**TASK OBJECTIVE**
Copy each line below in which the word "grey" occurs.
(GIVEN RECORDS)
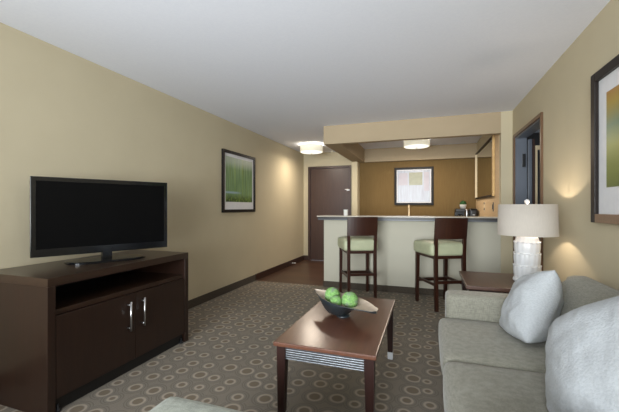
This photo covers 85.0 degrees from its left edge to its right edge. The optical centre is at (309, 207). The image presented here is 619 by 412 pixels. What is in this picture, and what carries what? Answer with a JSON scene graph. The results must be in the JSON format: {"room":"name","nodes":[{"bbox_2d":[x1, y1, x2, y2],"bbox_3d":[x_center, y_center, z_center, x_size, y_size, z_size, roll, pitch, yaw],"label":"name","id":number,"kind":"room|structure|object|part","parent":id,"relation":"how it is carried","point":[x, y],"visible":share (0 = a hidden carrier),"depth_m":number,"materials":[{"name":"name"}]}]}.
{"room":"hotel room","nodes":[
{"label":"hotel room","id":0,"kind":"room"},
{"bbox_2d":[0,22,303,300],"bbox_3d":[-1.685,-0.010,3.497,0.120,2.440,9.300,0,0,19],"label":"wall","id":1,"kind":"structure","parent":0,"point":[64,114],"depth_m":3.35,"materials":[{"name":"paint"}]},
{"bbox_2d":[221,148,254,212],"bbox_3d":[-1.050,-0.368,5.097,0.030,0.885,0.930,0,0,19],"label":"framed picture","id":2,"kind":"object","parent":1,"relation":"attached to","point":[237,169],"visible":1,"depth_m":5.03},
{"bbox_2d":[226,156,251,201],"bbox_3d":[-1.051,-0.401,5.098,0.002,0.646,0.756,0,0,19],"label":"print","id":3,"kind":"object","parent":2,"relation":"attached to","point":[238,169],"depth_m":5.06},
{"bbox_3d":[-1.050,-0.789,5.097,0.030,0.042,0.846,0,0,19],"label":"frame rail","id":4,"kind":"part","parent":2,"relation":"part of","materials":[{"name":"black wood"}]},
{"bbox_3d":[-1.050,0.053,5.097,0.030,0.042,0.846,0,0,19],"label":"frame rail","id":5,"kind":"part","parent":2,"relation":"part of","materials":[{"name":"black wood"}]},
{"bbox_2d":[188,255,303,308],"bbox_3d":[-1.637,1.157,3.428,0.016,0.105,9.200,0,0,19],"label":"baseboard","id":6,"kind":"structure","parent":1,"relation":"attached to","point":[201,299],"depth_m":5.06,"materials":[{"name":"wood"}]},
{"bbox_2d":[0,260,444,411],"bbox_3d":[0.131,1.260,2.813,4.000,0.100,9.400,0,0,19],"label":"floor","id":7,"kind":"structure","parent":0,"point":[228,359],"depth_m":2.57,"materials":[{"name":"carpet"}]},
{"bbox_2d":[0,250,187,411],"bbox_3d":[-1.574,0.810,2.597,0.656,0.800,1.207,0,0,19],"label":"tv console","id":8,"kind":"object","parent":7,"relation":"on","point":[67,332],"visible":0.94,"depth_m":2.18,"materials":[{"name":"brown wood"}]},
{"bbox_3d":[-1.782,0.835,2.055,0.620,0.750,0.045,0,0,19],"label":"panel","id":9,"kind":"part","parent":8,"relation":"part of","materials":[{"name":"brown wood"}]},
{"bbox_3d":[-1.591,0.435,2.603,0.620,0.050,1.207,0,0,19],"label":"panel","id":10,"kind":"part","parent":8,"relation":"part of","materials":[{"name":"brown wood"}]},
{"bbox_3d":[-1.879,0.810,2.703,0.012,0.700,1.117,0,0,19],"label":"panel","id":11,"kind":"part","parent":8,"relation":"part of","materials":[{"name":"brown wood"}]},
{"bbox_3d":[-1.399,0.881,2.249,0.020,0.487,0.566,0,0,19],"label":"door","id":12,"kind":"part","parent":8,"relation":"part of","materials":[{"name":"brown wood"}]},
{"bbox_2d":[30,176,166,264],"bbox_3d":[-1.569,0.098,2.621,0.925,0.622,0.270,0,0,-44],"label":"television","id":13,"kind":"object","parent":8,"relation":"on","point":[69,216],"visible":1,"depth_m":2.56,"materials":[{"name":"black plastic"}]},
{"bbox_2d":[56,271,182,314],"bbox_3d":[-1.601,0.620,2.607,0.600,0.030,1.117,0,0,19],"label":"shelf","id":14,"kind":"object","parent":8,"relation":"attached to","point":[78,294],"depth_m":2.55,"materials":[{"name":"brown wood"}]},
{"bbox_3d":[-1.300,0.790,2.446,0.040,0.210,0.013,0,0,19],"label":"door handle","id":15,"kind":"part","parent":8,"relation":"part of","materials":[{"name":"metal"}]},
{"bbox_3d":[-1.259,0.790,2.564,0.040,0.210,0.013,0,0,19],"label":"door handle","id":16,"kind":"part","parent":8,"relation":"part of","materials":[{"name":"metal"}]},
{"bbox_3d":[-1.216,0.881,2.775,0.020,0.487,0.539,0,0,19],"label":"door","id":17,"kind":"part","parent":8,"relation":"part of","materials":[{"name":"brown wood"}]},
{"bbox_3d":[-1.401,0.835,3.152,0.620,0.750,0.045,0,0,19],"label":"panel","id":18,"kind":"part","parent":8,"relation":"part of","materials":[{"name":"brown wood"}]},
{"bbox_2d":[149,397,241,411],"bbox_3d":[-0.360,0.991,1.036,0.722,0.438,0.622,0,0,19],"label":"ottoman","id":19,"kind":"object","parent":7,"relation":"on","point":[171,404],"visible":1,"depth_m":1.32,"materials":[{"name":"fabric"}]},
{"bbox_2d":[273,297,395,411],"bbox_3d":[0.246,0.979,2.307,0.570,0.462,1.100,0,0,19],"label":"coffee table","id":20,"kind":"object","parent":7,"relation":"on","point":[354,342],"visible":0.78,"depth_m":1.90,"materials":[{"name":"wood"}]},
{"bbox_3d":[-0.151,0.964,1.911,0.052,0.383,0.052,0,0,19],"label":"leg","id":21,"kind":"part","parent":20,"relation":"part of","materials":[{"name":"brown wood"}]},
{"bbox_3d":[0.078,0.810,1.823,0.438,0.076,0.026,0,0,19],"label":"slatted panel","id":22,"kind":"part","parent":20,"relation":"part of","materials":[{"name":"grey metal"}]},
{"bbox_2d":[314,289,378,317],"bbox_3d":[0.230,0.678,2.320,0.258,0.138,0.556,0,0,-44],"label":"bowl","id":23,"kind":"object","parent":20,"relation":"on","point":[363,305],"visible":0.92,"depth_m":2.25,"materials":[{"name":"black ceramic"}]},
{"bbox_2d":[325,287,339,301],"bbox_3d":[0.164,0.627,2.415,0.111,0.111,0.111,0,0,41],"label":"decorative ball","id":24,"kind":"object","parent":23,"relation":"in","point":[330,292],"visible":0.74,"depth_m":2.38,"materials":[{"name":"green plant"}]},
{"bbox_2d":[330,295,341,305],"bbox_3d":[0.181,0.648,2.314,0.086,0.087,0.086,0,0,45],"label":"decorative ball","id":25,"kind":"object","parent":23,"relation":"in","point":[335,299],"visible":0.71,"depth_m":2.29,"materials":[{"name":"green plant"}]},
{"bbox_2d":[342,292,357,307],"bbox_3d":[0.274,0.631,2.295,0.112,0.114,0.114,0,0,-4],"label":"decorative ball","id":26,"kind":"object","parent":23,"relation":"in","point":[349,299],"visible":0.9,"depth_m":2.26,"materials":[{"name":"green plant"}]},
{"bbox_3d":[0.312,0.964,1.750,0.052,0.383,0.052,0,0,19],"label":"leg","id":27,"kind":"part","parent":20,"relation":"part of","materials":[{"name":"brown wood"}]},
{"bbox_3d":[0.643,0.964,2.704,0.052,0.383,0.052,0,0,19],"label":"leg","id":28,"kind":"part","parent":20,"relation":"part of","materials":[{"name":"brown wood"}]},
{"bbox_2d":[338,217,377,297],"bbox_3d":[0.655,0.667,4.606,0.458,1.085,0.561,0,0,-6],"label":"bar stool","id":29,"kind":"object","parent":7,"relation":"on","point":[356,241],"visible":1,"depth_m":4.39,"materials":[{"name":"brown wood"}]},
{"bbox_3d":[0.447,0.890,4.819,0.042,0.640,0.053,0,0,-6],"label":"leg","id":30,"kind":"part","parent":29,"relation":"part of","materials":[{"name":"brown wood"}]},
{"bbox_3d":[0.508,0.695,4.379,0.043,1.030,0.068,0,0,-6],"label":"leg","id":31,"kind":"part","parent":29,"relation":"part of","materials":[{"name":"brown wood"}]},
{"bbox_3d":[0.660,0.588,4.621,0.390,0.035,0.443,0,0,-6],"label":"seat frame","id":32,"kind":"part","parent":29,"relation":"part of","materials":[{"name":"brown wood"}]},
{"bbox_3d":[0.651,0.498,4.642,0.458,0.174,0.488,0,0,-6],"label":"seat","id":33,"kind":"part","parent":29,"relation":"part of","materials":[{"name":"green fabric"}]},
{"bbox_3d":[0.687,0.247,4.364,0.396,0.245,0.075,0,0,-6],"label":"backrest","id":34,"kind":"part","parent":29,"relation":"part of","materials":[{"name":"brown wood"}]},
{"bbox_3d":[0.829,0.890,4.859,0.042,0.640,0.053,0,0,-6],"label":"leg","id":35,"kind":"part","parent":29,"relation":"part of","materials":[{"name":"brown wood"}]},
{"bbox_3d":[0.859,0.695,4.415,0.043,1.030,0.068,0,0,-6],"label":"leg","id":36,"kind":"part","parent":29,"relation":"part of","materials":[{"name":"brown wood"}]},
{"bbox_2d":[414,218,467,311],"bbox_3d":[1.609,0.667,4.155,0.458,1.085,0.561,0,0,-8],"label":"bar stool","id":37,"kind":"object","parent":7,"relation":"on","point":[437,248],"visible":1,"depth_m":3.95,"materials":[{"name":"brown wood"}]},
{"bbox_3d":[1.393,0.890,4.361,0.042,0.640,0.053,0,0,-8],"label":"leg","id":38,"kind":"part","parent":37,"relation":"part of","materials":[{"name":"brown wood"}]},
{"bbox_3d":[1.469,0.695,3.923,0.043,1.030,0.068,0,0,-8],"label":"leg","id":39,"kind":"part","parent":37,"relation":"part of","materials":[{"name":"brown wood"}]},
{"bbox_3d":[1.603,0.498,4.191,0.458,0.174,0.488,0,0,-8],"label":"seat","id":40,"kind":"part","parent":37,"relation":"part of","materials":[{"name":"green fabric"}]},
{"bbox_3d":[1.613,0.588,4.170,0.390,0.035,0.443,0,0,-8],"label":"seat frame","id":41,"kind":"part","parent":37,"relation":"part of","materials":[{"name":"brown wood"}]},
{"bbox_3d":[1.774,0.890,4.413,0.042,0.640,0.053,0,0,-8],"label":"leg","id":42,"kind":"part","parent":37,"relation":"part of","materials":[{"name":"brown wood"}]},
{"bbox_3d":[1.649,0.247,3.915,0.396,0.245,0.075,0,0,-8],"label":"backrest","id":43,"kind":"part","parent":37,"relation":"part of","materials":[{"name":"brown wood"}]},
{"bbox_3d":[1.819,0.695,3.971,0.043,1.030,0.068,0,0,-8],"label":"leg","id":44,"kind":"part","parent":37,"relation":"part of","materials":[{"name":"brown wood"}]},
{"bbox_2d":[459,271,561,293],"bbox_3d":[1.630,0.900,2.723,0.730,0.620,0.635,0,0,19],"label":"end table","id":45,"kind":"object","parent":7,"relation":"on","point":[471,281],"visible":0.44,"depth_m":2.68,"materials":[{"name":"brown wood"}]},
{"bbox_2d":[497,199,558,280],"bbox_3d":[1.732,0.263,2.691,0.416,0.654,0.416,0,0,19],"label":"table lamp","id":46,"kind":"object","parent":45,"relation":"on","point":[528,222],"visible":0.97,"depth_m":2.59,"materials":[{"name":"white ceramic"}]},
{"bbox_3d":[1.732,0.100,2.691,0.416,0.244,0.416,0,0,19],"label":"lamp shade","id":47,"kind":"part","parent":46,"relation":"part of","materials":[{"name":"fabric"}]},
{"bbox_2d":[438,275,618,411],"bbox_3d":[1.115,0.809,1.571,0.938,0.802,1.773,0,0,19],"label":"sofa","id":48,"kind":"object","parent":7,"relation":"on","point":[485,368],"visible":0.52,"depth_m":1.72,"materials":[{"name":"fabric"}]},
{"bbox_3d":[1.384,0.870,2.314,0.847,0.530,0.193,0,0,19],"label":"arm","id":49,"kind":"part","parent":48,"relation":"part of","materials":[{"name":"fabric"}]},
{"bbox_2d":[438,318,545,373],"bbox_3d":[1.099,0.837,1.947,0.660,0.175,0.697,0,0,19],"label":"seat cushion","id":50,"kind":"object","parent":48,"relation":"on","point":[480,341],"depth_m":1.83,"materials":[{"name":"fabric"}]},
{"bbox_2d":[443,362,548,411],"bbox_3d":[0.868,0.838,1.281,0.661,0.174,0.707,0,0,19],"label":"seat cushion","id":51,"kind":"object","parent":48,"relation":"on","point":[467,386],"depth_m":1.41,"materials":[{"name":"fabric"}]},
{"bbox_2d":[499,270,563,343],"bbox_3d":[1.301,0.543,1.993,0.341,0.403,0.482,0,0,5],"label":"throw pillow","id":52,"kind":"object","parent":48,"relation":"on","point":[535,300],"visible":0.96,"depth_m":1.83,"materials":[{"name":"white fabric"}]},
{"bbox_2d":[545,296,618,411],"bbox_3d":[1.066,0.487,1.143,0.437,0.516,0.709,0,0,33],"label":"throw pillow","id":53,"kind":"object","parent":48,"relation":"on","point":[582,344],"visible":1,"depth_m":1.16,"materials":[{"name":"white fabric"}]},
{"bbox_2d":[560,278,618,315],"bbox_3d":[1.486,0.617,1.819,0.317,0.388,0.711,0,0,19],"label":"cushion","id":54,"kind":"object","parent":48,"relation":"on","point":[577,292],"depth_m":1.84,"materials":[{"name":"fabric"}]},
{"bbox_3d":[1.490,0.777,1.446,0.149,0.669,1.711,0,0,19],"label":"frame","id":55,"kind":"part","parent":48,"relation":"part of","materials":[{"name":"fabric"}]},
{"bbox_3d":[2.098,0.775,6.599,2.150,0.870,0.636,0,0,19],"label":"cabinet","id":56,"kind":"object","parent":7,"relation":"on","visible":0},
{"bbox_3d":[2.098,0.319,6.599,2.160,0.038,0.645,0,0,19],"label":"countertop","id":57,"kind":"structure","parent":56,"relation":"on","visible":0},
{"bbox_2d":[454,209,465,215],"bbox_3d":[2.795,0.163,6.312,0.195,0.272,0.240,0,0,19],"label":"coffee maker","id":58,"kind":"object","parent":57,"relation":"on","point":[458,212],"visible":0.44,"depth_m":6.23,"materials":[{"name":"black plastic"}]},
{"bbox_3d":[2.832,0.176,6.379,0.170,0.175,0.090,0,0,19],"label":"water tank","id":59,"kind":"part","parent":58,"relation":"part of","materials":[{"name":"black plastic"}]},
{"bbox_2d":[460,201,465,208],"bbox_3d":[2.865,-0.050,6.308,0.125,0.153,0.125,0,0,-24],"label":"potted plant","id":60,"kind":"object","parent":58,"relation":"on","point":[462,203],"visible":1,"depth_m":6.27,"materials":[{"name":"white plastic"}]},
{"bbox_2d":[468,209,477,215],"bbox_3d":[3.017,0.157,6.243,0.150,0.264,0.285,0,0,19],"label":"toaster","id":61,"kind":"object","parent":57,"relation":"on","point":[471,212],"visible":0.53,"depth_m":6.14,"materials":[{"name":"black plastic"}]},
{"bbox_2d":[0,0,609,152],"bbox_3d":[1.139,-1.280,2.515,6.100,0.100,9.500,0,0,19],"label":"ceiling","id":62,"kind":"structure","parent":0,"point":[282,72],"depth_m":2.62,"materials":[{"name":"paint"}]},
{"bbox_2d":[300,143,322,153],"bbox_3d":[0.040,-1.135,6.603,0.440,0.190,0.440,0,0,19],"label":"ceiling light","id":63,"kind":"object","parent":62,"relation":"attached to","point":[310,148],"visible":1,"depth_m":6.44,"materials":[{"name":"glass"}]},
{"bbox_2d":[301,150,321,153],"bbox_3d":[0.040,-1.068,6.603,0.428,0.024,0.428,0,0,19],"label":"diffuser","id":64,"kind":"object","parent":63,"relation":"attached to","point":[302,151],"depth_m":6.51,"materials":[{"name":"white glass"}]},
{"bbox_2d":[324,112,500,162],"bbox_3d":[1.730,-1.093,5.866,2.385,0.275,2.378,0,0,19],"label":"ceiling beam","id":65,"kind":"structure","parent":62,"relation":"attached to","point":[344,140],"depth_m":4.91,"materials":[{"name":"paint"}]},
{"bbox_2d":[404,139,429,148],"bbox_3d":[1.900,-1.135,5.999,0.440,0.190,0.440,0,0,19],"label":"ceiling light","id":66,"kind":"object","parent":62,"relation":"attached to","point":[423,143],"visible":0.83,"depth_m":5.85,"materials":[{"name":"glass"}]},
{"bbox_2d":[404,144,428,148],"bbox_3d":[1.900,-1.068,5.999,0.428,0.024,0.428,0,0,19],"label":"diffuser","id":67,"kind":"object","parent":66,"relation":"attached to","point":[408,146],"depth_m":5.91,"materials":[{"name":"white glass"}]},
{"bbox_2d":[304,152,351,254],"bbox_3d":[1.691,-0.010,7.194,3.830,2.440,0.100,0,0,19],"label":"wall","id":68,"kind":"structure","parent":0,"point":[328,158],"depth_m":7.70,"materials":[{"name":"paint"}]},
{"bbox_2d":[308,165,350,260],"bbox_3d":[0.443,0.145,7.570,0.995,2.130,0.129,0,0,19],"label":"door","id":69,"kind":"structure","parent":68,"relation":"in","point":[329,187],"depth_m":7.62,"materials":[{"name":"brown wood"}]},
{"bbox_2d":[352,162,359,214],"bbox_3d":[0.997,0.128,7.222,0.111,2.165,0.298,0,0,19],"label":"wall partition","id":70,"kind":"structure","parent":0,"point":[355,165],"depth_m":7.08,"materials":[{"name":"paint"}]},
{"bbox_2d":[324,220,500,289],"bbox_3d":[1.366,0.700,4.819,2.384,1.020,0.120,0,0,19],"label":"wall","id":71,"kind":"structure","parent":0,"point":[395,251],"depth_m":4.75,"materials":[{"name":"paint"}]},
{"bbox_2d":[323,281,442,295],"bbox_3d":[1.403,1.165,4.735,2.520,0.090,0.014,0,0,19],"label":"baseboard","id":72,"kind":"structure","parent":71,"relation":"attached to","point":[385,288],"depth_m":4.83,"materials":[{"name":"wood"}]},
{"bbox_2d":[317,215,497,221],"bbox_3d":[1.332,0.158,4.841,2.448,0.062,0.420,0,0,19],"label":"countertop","id":73,"kind":"structure","parent":71,"relation":"on","point":[321,217],"depth_m":4.62,"materials":[{"name":"stone"}]},
{"bbox_2d":[360,158,475,215],"bbox_3d":[2.166,-0.010,6.948,2.272,2.440,0.048,0,0,19],"label":"wall","id":74,"kind":"structure","parent":0,"point":[454,179],"depth_m":6.85,"materials":[{"name":"brown paint"}]},
{"bbox_2d":[394,166,433,204],"bbox_3d":[2.132,-0.432,6.919,0.765,0.775,0.030,0,0,19],"label":"framed picture","id":75,"kind":"object","parent":74,"relation":"attached to","point":[412,185],"visible":1,"depth_m":6.91},
{"bbox_2d":[399,173,407,184],"bbox_3d":[1.934,-0.577,6.989,0.180,0.250,0.002,0,0,19],"label":"print","id":76,"kind":"object","parent":75,"relation":"attached to","point":[403,177],"depth_m":6.99},
{"bbox_2d":[398,170,429,201],"bbox_3d":[2.133,-0.432,6.921,0.640,0.650,0.002,0,0,19],"label":"print","id":77,"kind":"object","parent":75,"relation":"on","point":[413,185],"depth_m":6.92},
{"bbox_3d":[2.132,-0.797,6.919,0.675,0.045,0.030,0,0,19],"label":"frame rail","id":78,"kind":"part","parent":75,"relation":"part of","materials":[{"name":"black wood"}]},
{"bbox_3d":[2.132,-0.067,6.919,0.675,0.045,0.030,0,0,19],"label":"frame rail","id":79,"kind":"part","parent":75,"relation":"part of","materials":[{"name":"black wood"}]},
{"bbox_2d":[409,172,421,184],"bbox_3d":[2.170,-0.582,6.907,0.260,0.260,0.002,0,0,19],"label":"print","id":80,"kind":"object","parent":75,"relation":"attached to","point":[415,178],"depth_m":6.91},
{"bbox_2d":[424,172,428,190],"bbox_3d":[2.369,-0.522,6.838,0.100,0.380,0.002,0,0,19],"label":"print","id":81,"kind":"object","parent":75,"relation":"attached to","point":[426,174],"depth_m":6.84},
{"bbox_2d":[476,111,512,273],"bbox_3d":[2.973,-0.010,5.435,0.254,2.440,2.380,0,0,19],"label":"wall","id":82,"kind":"structure","parent":0,"point":[506,136],"depth_m":4.34,"materials":[{"name":"paint"}]},
{"bbox_2d":[475,135,494,198],"bbox_3d":[2.876,-0.583,5.591,0.029,0.865,1.830,0,0,19],"label":"wall mirror","id":83,"kind":"object","parent":82,"relation":"attached to","point":[485,156],"visible":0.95,"depth_m":5.41,"materials":[{"name":"clear glass"}]},
{"bbox_3d":[2.881,-1.005,5.605,0.029,0.016,1.740,0,0,19],"label":"frame rail","id":84,"kind":"part","parent":83,"relation":"part of","materials":[{"name":"black wood"}]},
{"bbox_3d":[2.881,-0.165,5.605,0.029,0.030,1.740,0,0,19],"label":"frame rail","id":85,"kind":"part","parent":83,"relation":"part of","materials":[{"name":"brown wood"}]},
{"bbox_2d":[527,132,539,240],"bbox_3d":[3.678,-0.010,3.803,2.150,2.440,3.600,0,0,19],"label":"wall","id":86,"kind":"structure","parent":0,"point":[536,136],"depth_m":5.57,"materials":[{"name":"grey paint"}]},
{"bbox_2d":[532,139,539,203],"bbox_3d":[2.950,0.190,3.993,0.550,2.020,0.040,0,0,19],"label":"trim","id":87,"kind":"structure","parent":86,"relation":"attached to","point":[536,148],"depth_m":4.06,"materials":[{"name":"brown wood"}]},
{"bbox_2d":[513,0,618,290],"bbox_3d":[1.525,-0.010,1.068,0.120,2.440,6.820,0,0,19],"label":"wall","id":88,"kind":"structure","parent":0,"point":[583,247],"depth_m":2.52,"materials":[{"name":"paint"}]},
{"bbox_2d":[522,139,531,203],"bbox_3d":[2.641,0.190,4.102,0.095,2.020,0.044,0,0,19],"label":"door","id":89,"kind":"structure","parent":88,"relation":"in","point":[529,141],"depth_m":4.08,"materials":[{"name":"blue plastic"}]},
{"bbox_2d":[513,112,542,273],"bbox_3d":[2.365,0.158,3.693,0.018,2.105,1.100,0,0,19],"label":"trim","id":90,"kind":"structure","parent":88,"relation":"attached to","point":[540,115],"depth_m":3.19,"materials":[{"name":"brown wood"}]},
{"bbox_2d":[591,54,618,224],"bbox_3d":[1.663,-0.373,1.701,0.035,0.940,1.000,0,0,19],"label":"framed picture","id":91,"kind":"object","parent":88,"relation":"attached to","point":[605,82],"visible":1,"depth_m":2.04,"materials":[{"name":"black wood"}]},
{"bbox_3d":[1.663,-0.816,1.701,0.035,0.055,0.890,0,0,19],"label":"frame rail","id":92,"kind":"part","parent":91,"relation":"part of","materials":[{"name":"black wood"}]},
{"bbox_3d":[1.663,0.070,1.701,0.035,0.055,0.890,0,0,19],"label":"frame rail","id":93,"kind":"part","parent":91,"relation":"part of","materials":[{"name":"brown wood"}]},
{"bbox_2d":[606,85,618,187],"bbox_3d":[1.668,-0.403,1.700,0.002,0.570,0.690,0,0,19],"label":"print","id":94,"kind":"object","parent":91,"relation":"attached to","point":[612,93],"depth_m":1.96}
]}
(End GIVEN RECORDS)
**OUTPUT BELOW**
{"bbox_3d":[0.078,0.810,1.823,0.438,0.076,0.026,0,0,19],"label":"slatted panel","id":22,"kind":"part","parent":20,"relation":"part of","materials":[{"name":"grey metal"}]},
{"bbox_2d":[527,132,539,240],"bbox_3d":[3.678,-0.010,3.803,2.150,2.440,3.600,0,0,19],"label":"wall","id":86,"kind":"structure","parent":0,"point":[536,136],"depth_m":5.57,"materials":[{"name":"grey paint"}]},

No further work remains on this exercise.